▸ Action item
What are the lines from the top of the entries below through the line containing "your labels. When"? Return them exactly, both ends included, without the pictures.

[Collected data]
━━━
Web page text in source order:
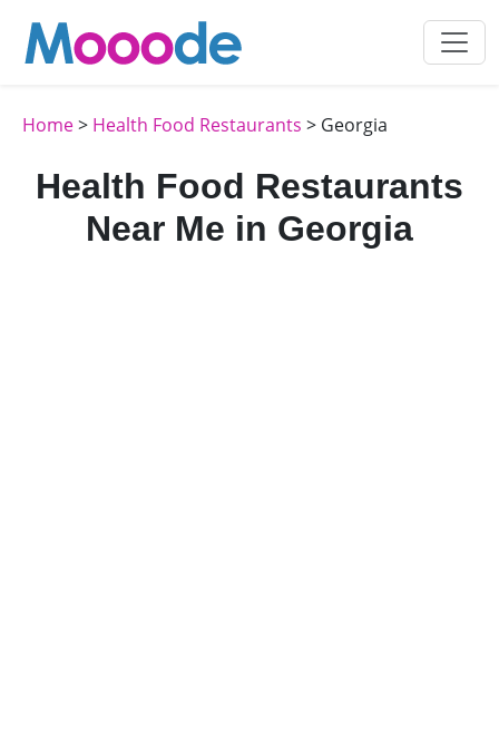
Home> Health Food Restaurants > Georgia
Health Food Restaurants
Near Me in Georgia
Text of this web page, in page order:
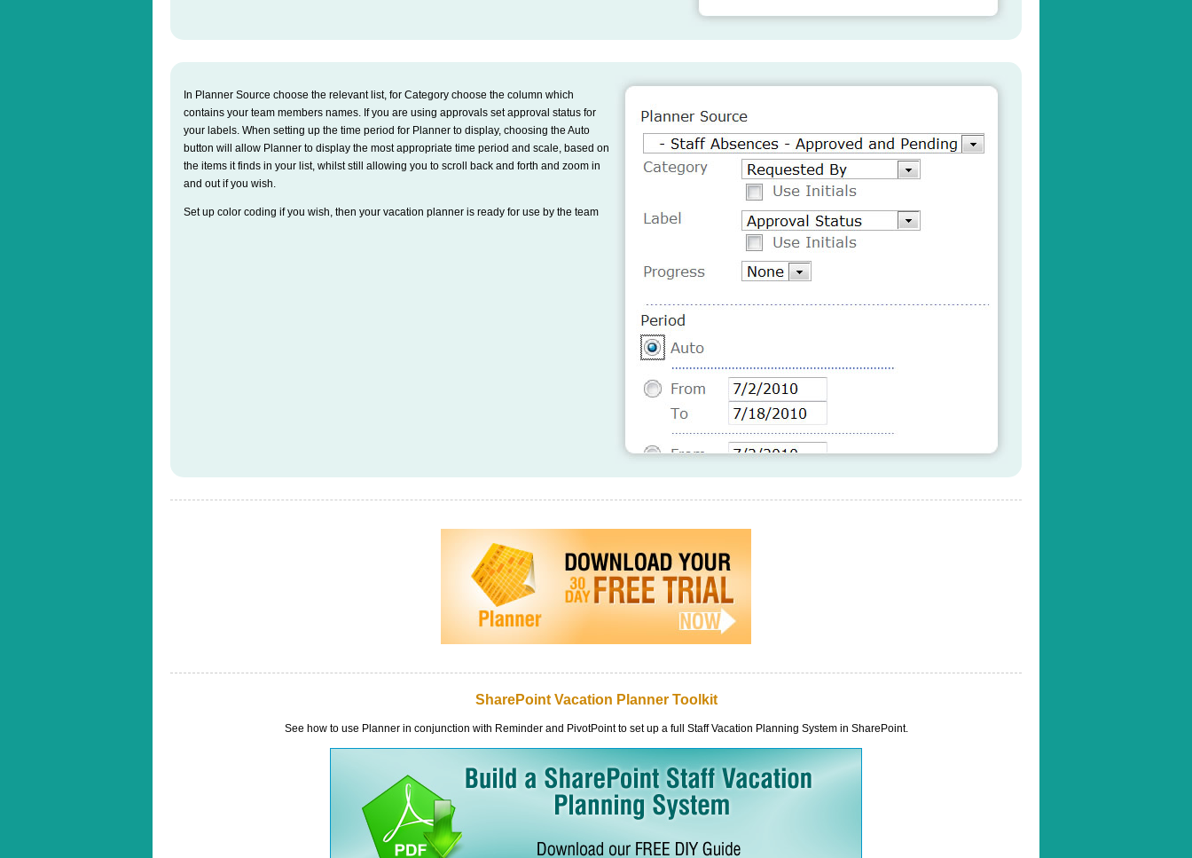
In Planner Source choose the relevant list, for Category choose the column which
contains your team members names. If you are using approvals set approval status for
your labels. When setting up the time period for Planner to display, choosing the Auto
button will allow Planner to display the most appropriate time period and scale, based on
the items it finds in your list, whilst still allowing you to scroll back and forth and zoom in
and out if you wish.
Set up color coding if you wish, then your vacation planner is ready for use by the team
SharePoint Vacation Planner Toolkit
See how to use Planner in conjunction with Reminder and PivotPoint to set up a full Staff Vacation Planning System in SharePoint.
━━━
▸ Result of the exercise
Web page text in source order:
Home> Health Food Restaurants > Georgia
Health Food Restaurants
Near Me in Georgia
Text of this web page, in page order:
In Planner Source choose the relevant list, for Category choose the column which
contains your team members names. If you are using approvals set approval status for
your labels. When setting up the time period for Planner to display, choosing the Auto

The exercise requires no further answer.